Issue: If you clear the SSL Enable check box from the KVMS and Storage menu of the Oracle ILOM Remote System Console, and then you add a Linux ISO install boot device, the virtual boot device might not be displayed as an available boot device from the system UEFI Menu.

Workaround: Restore the default factory settings for KVMS and storage devices, and reboot the system. You can then return to the Oracle ILOM Remote System Console, clear the SSL Enable check box again, and the virtual boot device will now be displayed as available from the UEFI Menu.

Resolving Warning Messages for Custom CA and Self-Signed SSL Certificates

Important Operating Note

The following information applies to users of the Oracle ILOM Remote System Console and the Oracle ILOM Remote System Console Plus.

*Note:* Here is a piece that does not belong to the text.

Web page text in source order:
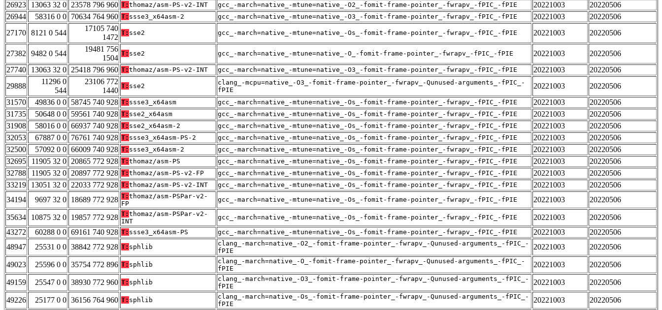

A warning message occurs when the Java client is not properly configured to validate the Secure Sockets Layer (SSL) certificate that is currently being used by Oracle ILOM. This validation behavior applies to Oracle ILOM firmware version 3.2.8 or later for systems using the default self-signed SSL certificate, and to Oracle ILOM firmware version 3.2.10 and later for systems using a Custom Certification Authority (CA) SSL certificate.

To resolve the SSL warning message, refer to the following applicable sections in the Oracle ILOM Administrator’s Guide for Configuration and Maintenance Firmware Release 5.1.x, which is available at Servers Documentation -Systems Management:

The Default Baud Rate for the SER MGT Port Is 115200

Important Operating Note

When attempting to connect to the Oracle ILOM Service Processor using the Oracle Server X9-2L SER MGT port, the default baud rate for the port configured in BIOS is 115200. For many other Oracle servers, the default baud rate is 9600.